There is a popular hypothesis among the scientific community that infants including neonates, who are not at the stages of speaking, communicate their needs and desires by crying. In other words, baby-cries carry a universal language, which may be fundamentally linked with the evolutionary process of a human being. In the literature, there are also reports of various efforts of automated classification of baby cries from their audio recordings. We rather considered testing the hypothesis, whether a human being can interpret baby cries according to their needs. For this we designed a study [4], and collected neonatal cries (for healthy neonates) from the postnatal nursery of the SSKM hospital. In total we have collected 315 neonatal cries, each labeled with four classes, based on their causes observed by the study team, which included master students, nurses and doctors. We could clearly identify three such causes, namely hunger, pain, and wet diaper. The rest of the cry samples were labeled as `others’. We designed a computer based evaluation system for a human participant, who was asked to listen to fifty cry samples, generated randomly, and label them in four of these classes. Before the start of the session, the participant is also asked to go through a training session by listening to a fixed number of samples of cries for each class. There are four categories of participants, including mothers, nurses, doctors, and students / teachers of our Institute. We observed that a significant proportion of participants could classify them into reason based classes. There was a fair agreement among the perception of evaluators supporting the hypothesis on the existence of a perceptible component in the cry signal.

References

  1. Ray, D.P. Dogra, S. Bhattacharya, B. Saha, A. Biswas, A.K. Majumdar, J. Mukherjee, B. Majumdar, A.K. Singh, A. Paria, S. Mukherjee, and S.D. Bhattacharya, “A Web Enabled Health Information System for the Neonatal Intensive Care Unit (NICU),” Proc. of IEEE World Congress on SERVICES, 4-9 July, 2011, pp.451-458.

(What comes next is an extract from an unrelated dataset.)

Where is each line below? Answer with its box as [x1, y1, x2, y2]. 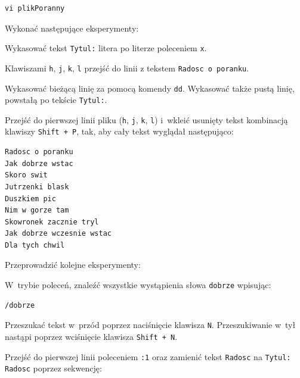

  2. S. Bhattacharyya, A. Biswas, J. Mukherjee, A. K. Majumdar, B. Majumdar, S. Mukherjee, and A. K. Singh, “Feature Selection for Automatic Burst Detection in Neonatal Electroencephalogram,” IEEE Journal on Emerging and Selected Topics in Circuits and Systems, vol. 1, no. 4, 2011, pp. 469-479.
  3. D. P. Dogra, K. Nandam, A. K. Majumdar, S. Sural, J. Mukherjee, S. Mukherjee and A. K. Singh, “Toward Automating Hammersmith Pulled-To-Sit Examination of Infants using Feature Point based Video Object Tracking,” IEEE Transactions on Neural Systems & Rehabilitation Engineering, vol. 20, no. 1, 2012, pp. 38-47.
  4. S. Gorain, J. Mukhopadhyay, B. K. Arya, B. Saha, A. K. Singh, B. Majumdar, S. Das Bhattacharya, and A. K, Majumdar, “An Evaluation of Human Perception For Neonatal Cry Using a Database of Cry and Underlying Cause,” Indian Conference on Medical Informatics and Telemedicine (ICMIT-2013), 28-30 March, 2013, Kharagpur, India.